Piezoelectric cantilevers can function as both energy harvesters and sensors when integrated with a magnetic proof mass and coupled to current-carrying wires producing an AC magnetic field [9,10,11,12,13,14]. These piezoelectromagnetic structures operate by coupling the magnetic proof mass to the AC magnetic field generated from a current-flowing wire thus producing an alternating force on the cantilever. The alternating force induces stress/strain in the piezoelectric film, which transforms this mechanical strain energy into electrical energy. These devices have the potential to function both as energy harvesters [10,11,12] and as sensors [13,14], thus essentially creating a zero-power sensing WSN, which could enable data transmission without power consumption [15]. This technology has been used to fabricate both large-scale and micro-scale structures. However, it has several limitations. The cantilever resonant frequency needs to match the current resonant frequency to achieve optimal output. However, most MEMS-based devices for this application are made from silicon, which has a high elastic modulus making it difficult to design a robust low-frequency device (50/60 Hz). Using a flexible polymer-based cantilever can overcome these challenges but creating polymer piezoelectric and magnetic films is challenging and has not been achieved previously.

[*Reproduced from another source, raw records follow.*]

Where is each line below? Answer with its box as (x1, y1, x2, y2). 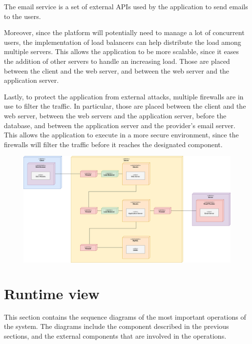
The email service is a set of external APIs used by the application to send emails (4, 1, 248, 11)
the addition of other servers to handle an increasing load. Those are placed (4, 56, 230, 66)
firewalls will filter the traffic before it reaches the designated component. (4, 139, 223, 149)
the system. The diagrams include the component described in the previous (4, 321, 229, 331)
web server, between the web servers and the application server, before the (4, 110, 227, 120)
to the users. (4, 11, 41, 21)
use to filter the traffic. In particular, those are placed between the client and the (4, 101, 246, 111)
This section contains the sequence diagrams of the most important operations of (4, 311, 246, 322)
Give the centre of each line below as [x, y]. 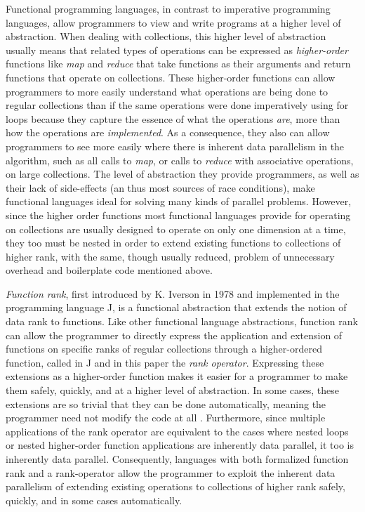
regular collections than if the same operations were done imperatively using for [177, 105]
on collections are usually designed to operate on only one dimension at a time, [176, 229]
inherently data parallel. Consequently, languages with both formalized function [177, 459]
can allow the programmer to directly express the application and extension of [174, 335]
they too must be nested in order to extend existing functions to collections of [173, 243]
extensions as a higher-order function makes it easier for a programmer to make [177, 376]
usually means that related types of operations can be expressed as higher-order [177, 50]
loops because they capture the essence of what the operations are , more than [173, 118]
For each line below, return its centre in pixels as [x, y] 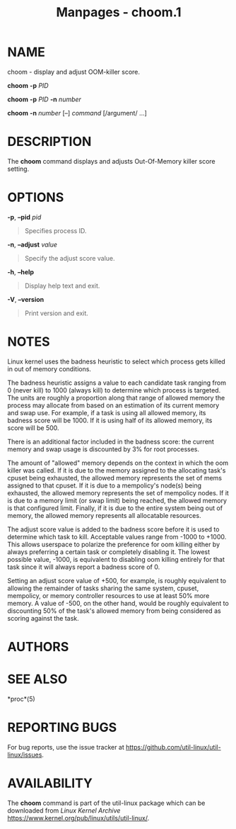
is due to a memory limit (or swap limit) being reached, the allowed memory [117, 500]
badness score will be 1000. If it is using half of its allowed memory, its [110, 420]
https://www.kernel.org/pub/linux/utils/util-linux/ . [78, 818]
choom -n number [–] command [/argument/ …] [77, 113]
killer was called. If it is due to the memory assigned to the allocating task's [117, 470]
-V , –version [26, 299]
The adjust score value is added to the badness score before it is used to [113, 529]
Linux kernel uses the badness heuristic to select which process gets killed [117, 361]
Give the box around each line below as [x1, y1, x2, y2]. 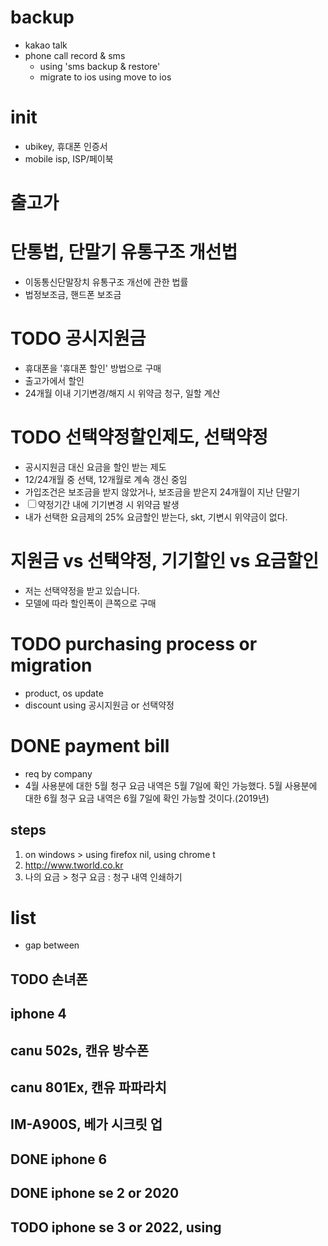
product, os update [24, 687, 104, 699]
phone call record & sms [24, 49, 126, 61]
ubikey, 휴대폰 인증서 [24, 140, 108, 152]
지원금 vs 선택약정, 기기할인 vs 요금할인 [10, 550, 319, 573]
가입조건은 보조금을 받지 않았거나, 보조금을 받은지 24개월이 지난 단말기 [24, 486, 301, 498]
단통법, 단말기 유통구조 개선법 [10, 241, 238, 264]
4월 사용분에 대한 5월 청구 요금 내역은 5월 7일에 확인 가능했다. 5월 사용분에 [24, 779, 318, 791]
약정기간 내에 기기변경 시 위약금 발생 [37, 498, 180, 510]
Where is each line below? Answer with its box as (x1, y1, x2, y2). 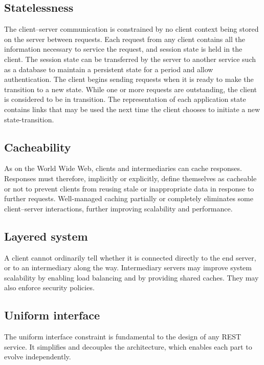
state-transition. (4, 114, 54, 124)
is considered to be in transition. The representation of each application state (4, 94, 246, 104)
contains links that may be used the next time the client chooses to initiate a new (4, 103, 260, 114)
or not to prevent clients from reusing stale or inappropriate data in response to (4, 183, 254, 194)
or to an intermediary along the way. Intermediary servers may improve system (4, 262, 252, 273)
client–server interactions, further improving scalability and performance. (4, 203, 233, 213)
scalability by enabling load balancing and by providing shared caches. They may (4, 272, 259, 283)
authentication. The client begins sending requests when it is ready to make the (4, 74, 254, 84)
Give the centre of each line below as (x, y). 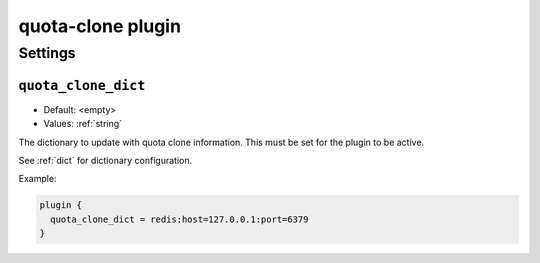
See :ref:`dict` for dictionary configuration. (105, 160)
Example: (37, 179)
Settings (47, 53)
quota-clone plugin (100, 26)
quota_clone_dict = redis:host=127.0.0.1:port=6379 (179, 219)
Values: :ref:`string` (83, 124)
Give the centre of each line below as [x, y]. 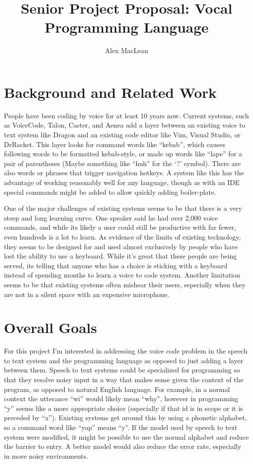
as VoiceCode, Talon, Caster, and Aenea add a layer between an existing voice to [125, 125]
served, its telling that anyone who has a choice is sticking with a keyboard [116, 265]
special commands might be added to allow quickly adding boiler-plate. [110, 192]
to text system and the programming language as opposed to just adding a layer [124, 360]
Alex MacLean [126, 50]
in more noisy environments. [46, 455]
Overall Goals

Researchers have developed various methods to fabricate and integrate permanent magnet proof masses, utilizing NdFeB [16,17,18,19] because of its high remanence and coercivity. Some researchers have validated macro-scale versions by using commercially purchased NdFeB magnets. Sensitivity and power density improvements have been pursued through the optimization of magnet placement and cantilever properties. In an earlier study utilizing a single wire conductor, it was indicated that optimal placement for the vertical force component occurred at a 45-degree angle to the wire. On the other hand, in recent research, it was indicated that the overall torque, including both lateral and vertical forces, also plays a crucial role, particularly as magnet size increases [16,20]. This is why comparatively small magnets are primarily affected by the vertical force, confirming earlier findings. In contrast, larger magnets will generate larger forces due to the volume expansion, which will increase the power density. It was emphasized that the cantilever dynamics were essential, with optimal angles ranging from 33 to 40 degrees depending on the stiffness of the cantilever [15]. Furthermore, longer magnets exhibit asymmetrical peaks in voltage output and magnetic field strength, which requires precise positioning to achieve sharp, narrow voltage peaks along the wire. This asymmetrical behavior was demonstrated by a previous spatial optimization study that utilized thick commercial magnets [15,21]. Research in this area agrees that accurately locating the magnet is essential for power maximization. Recent studies examined the optimal shape to broaden the sensitivity region and concluded that a trapezoidal- or triangular-shaped proof mass provided the best spatial independency [22,23], as the shape provides a more uniform force distribution on the cantilever.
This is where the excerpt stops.